A natural gas exchange-traded fund (ETF) is a type of pooled investment product that provides investors with exposure to natural gas prices. These funds are often overseen by a professional manager, who invests on behalf of the investors, and tend to invest in a basket of natural gas futures contracts rather than hold stocks of natural gas companies.
Key Takeaways
- Natural gas ETFs are investment vehicles that provide exposure to natural gas prices.
- They are structured as commodity pools that hold natural gas futures contracts.
- Natural gas prices have been rising off supply shortages and the easing of lockdown restrictions, having previously hit 30-year lows in 2020.
Understanding Natural Gas ETFs
Natural gas is a commodity that serves many purposes. It is used as a source of energy for heating, cooking, fuel, and electricity generation as well as to manufacture plastics and other organic chemicals.
It is important for investors to understand the difference between natural gas ETFs and other popular types of ETFs. Many ETFs own their underlying assets directly, such as gold ETFs that own physical bullion or industry-sector ETFs that own the shares of companies operating in their industry.
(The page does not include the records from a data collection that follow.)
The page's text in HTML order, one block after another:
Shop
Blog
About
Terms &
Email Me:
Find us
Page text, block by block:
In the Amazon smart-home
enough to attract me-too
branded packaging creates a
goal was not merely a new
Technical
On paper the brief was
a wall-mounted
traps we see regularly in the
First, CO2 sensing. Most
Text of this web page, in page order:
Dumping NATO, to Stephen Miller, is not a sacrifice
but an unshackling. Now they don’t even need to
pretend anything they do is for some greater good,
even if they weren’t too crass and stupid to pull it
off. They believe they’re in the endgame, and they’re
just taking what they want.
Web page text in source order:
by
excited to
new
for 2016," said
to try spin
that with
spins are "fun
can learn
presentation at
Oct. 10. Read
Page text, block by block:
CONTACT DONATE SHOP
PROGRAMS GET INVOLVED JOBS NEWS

Natural gas ETFs, however, do not usually own any physical natural gas. Instead, they own natural gas indirectly by purchasing natural gas futures contracts that trade on a commodities exchange. The profitability of a natural gas ETF is, therefore, dependent on the overall price direction of natural gas, based on the trading that takes place on the commodities exchange.
The price of natural gas rises and falls according to fluctuations in supply and demand.
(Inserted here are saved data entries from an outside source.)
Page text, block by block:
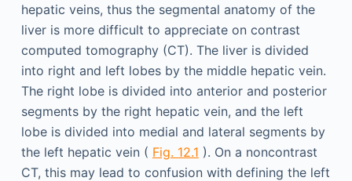
hepatic veins, thus the segmental anatomy of the
liver is more difficult to appreciate on contrast
computed tomography (CT). The liver is divided
into right and left lobes by the middle hepatic vein.
The right lobe is divided into anterior and posterior
segments by the right hepatic vein, and the left
lobe is divided into medial and lateral segments by
the left hepatic vein ( Fig. 12.1 ). On a noncontrast
CT, this may lead to confusion with defining the left
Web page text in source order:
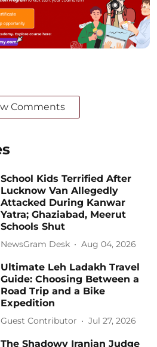
Comments
School Kids Terrified After
Lucknow Van Allegedly
Attacked During Kanwar
Yatra; Ghaziabad, Meerut
Schools Shut
NewsGram Desk Aug 04, 2026
Ultimate Leh Ladakh Travel
Guide: Choosing Between a
Road Trip and a Bike
Expedition
Guest Contributor Jul 27, 2026
The Shadowy Iranian Judge

Limitations of Natural Gas ETFs
Because natural gas ETFs hold futures contracts, they are exposed to a special type of risk called contango. Each month, the manager of the natural gas ETF has to purchase new futures contracts to replace the old contracts that expire. The new contracts tend to have slightly higher prices than the old ones, meaning that each time contracts are replaced, extra costs are incurred by the fund manager. Over time, these small costs can add up to create a large drag on the fund’s overall performance.
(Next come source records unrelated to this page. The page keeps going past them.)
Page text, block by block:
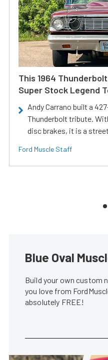
This 1964
Super Stock Legend
Andy Carrano built a
Thunderbolt tribute.
disc brakes, it is a
Ford Muscle Staff
Blue Oval
Build your own custom
you love from
absolutely FREE!
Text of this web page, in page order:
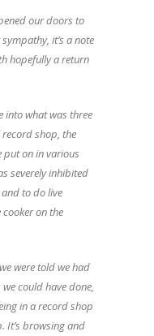
our doors to
it’s a note
hopefully a return
into what was three
shop, the
put on in various
severely inhibited
to do live
on the
were told we had
we could have done,
in a record shop
It’s browsing and

For this reason, investors will generally avoid relying on natural gas ETFs as a type of long-term investment vehicle. Because of contango risk, an investor could incur significant costs from the ongoing roll-over of futures contracts, meaning that even if natural gas prices do rise over their investment period, they might not rise enough to make the overall investment profitable.
Most investors seeking exposure, therefore, use natural gas ETFs mainly as a short-term trading vehicle, so that the costs of contango do not accumulate enough to have a meaningful impact.
There are three natural gas ETFs that trade in the U.S., excluding inverse and leveraged ETFs, as of Aug. 2021.
Example of a Natural Gas ETF
One example of a widely traded natural gas ETF is the United States Natural Gas Fund. This fund is primarily composed of natural gas futures contracts that are set to expire within the next month and trades on the New York Mercantile Exchange (NYMEX) as UNG. Its goal is to reflect the daily changes in percentage terms of the price of natural gas delivered at the Henry Hub, Louisiana, a natural gas pipeline that serves as the official delivery location for futures contracts on the NYMEX.
The United States Natural Gas Fund is very sensitive to fluctuations in natural gas prices, so investors need to watch market prices closely to try to yield a profit. Over the past 20 years, natural gas prices have ranged between a high of $20, reached in the Fall of 2005, to just under $1.7, reached in September of 2020.